(Source information begins)

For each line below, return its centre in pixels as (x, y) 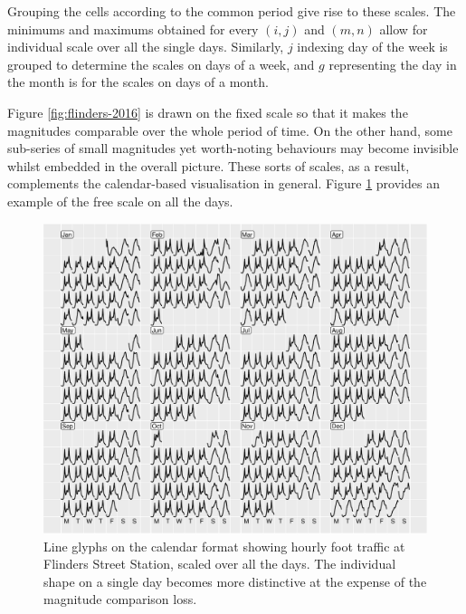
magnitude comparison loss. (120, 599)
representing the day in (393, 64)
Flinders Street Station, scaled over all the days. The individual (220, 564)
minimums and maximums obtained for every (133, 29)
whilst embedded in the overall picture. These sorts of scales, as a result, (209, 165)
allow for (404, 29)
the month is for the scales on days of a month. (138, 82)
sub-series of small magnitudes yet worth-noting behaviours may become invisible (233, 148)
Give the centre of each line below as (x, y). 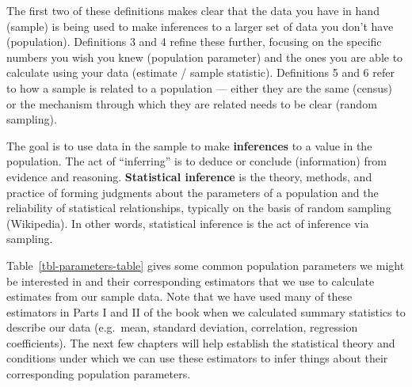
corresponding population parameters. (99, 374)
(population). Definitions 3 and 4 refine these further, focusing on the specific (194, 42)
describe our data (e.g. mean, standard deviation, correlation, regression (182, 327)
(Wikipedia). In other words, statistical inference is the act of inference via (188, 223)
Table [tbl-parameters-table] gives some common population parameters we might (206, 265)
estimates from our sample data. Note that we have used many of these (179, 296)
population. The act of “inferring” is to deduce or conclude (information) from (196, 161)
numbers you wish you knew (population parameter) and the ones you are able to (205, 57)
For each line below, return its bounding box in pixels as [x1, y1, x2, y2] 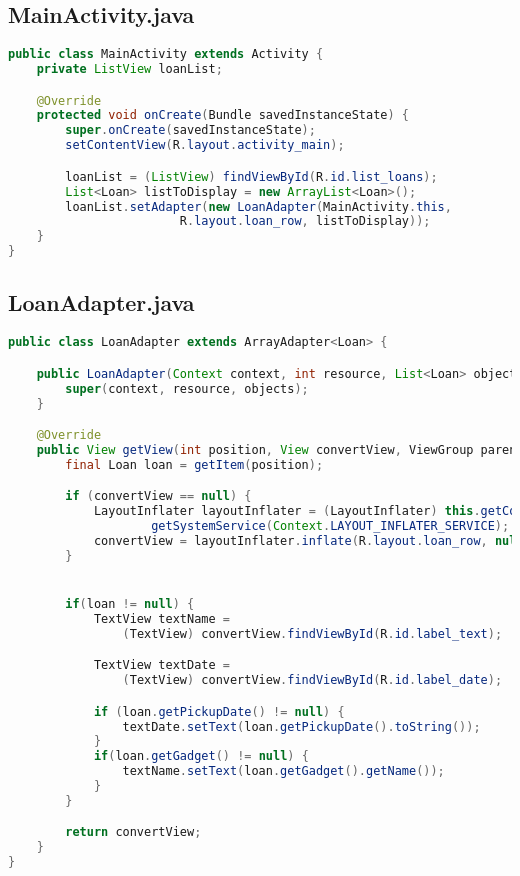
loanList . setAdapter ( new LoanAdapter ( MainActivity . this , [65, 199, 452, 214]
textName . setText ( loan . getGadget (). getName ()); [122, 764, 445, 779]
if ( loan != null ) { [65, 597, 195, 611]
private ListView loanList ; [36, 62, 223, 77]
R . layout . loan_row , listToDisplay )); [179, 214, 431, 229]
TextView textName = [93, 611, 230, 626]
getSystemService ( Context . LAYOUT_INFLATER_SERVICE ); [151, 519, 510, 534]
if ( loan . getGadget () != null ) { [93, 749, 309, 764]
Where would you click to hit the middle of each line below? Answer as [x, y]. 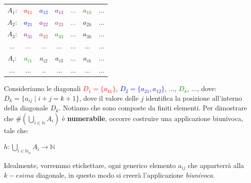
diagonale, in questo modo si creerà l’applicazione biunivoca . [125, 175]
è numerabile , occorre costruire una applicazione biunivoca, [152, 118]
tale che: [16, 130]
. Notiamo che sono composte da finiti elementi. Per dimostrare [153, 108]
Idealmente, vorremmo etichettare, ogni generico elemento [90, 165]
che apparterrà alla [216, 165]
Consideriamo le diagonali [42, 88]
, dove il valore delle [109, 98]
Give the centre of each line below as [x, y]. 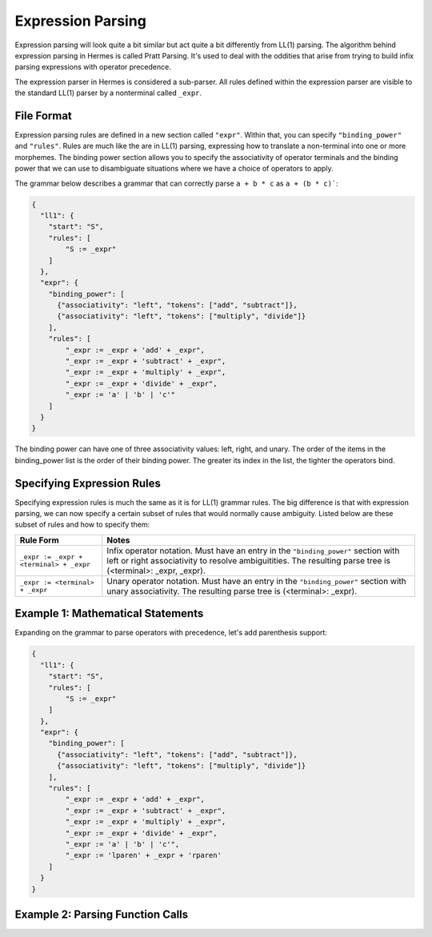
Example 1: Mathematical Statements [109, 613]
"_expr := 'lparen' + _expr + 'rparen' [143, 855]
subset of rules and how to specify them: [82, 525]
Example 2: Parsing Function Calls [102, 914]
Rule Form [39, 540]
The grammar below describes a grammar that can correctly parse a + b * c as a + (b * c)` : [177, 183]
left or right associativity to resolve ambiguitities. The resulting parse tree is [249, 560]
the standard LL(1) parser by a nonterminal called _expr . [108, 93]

(Source information ends)

_Exercise details:_ If a line above contains the string "scales", count it, then give the total and nothing else.

_Result:_ 2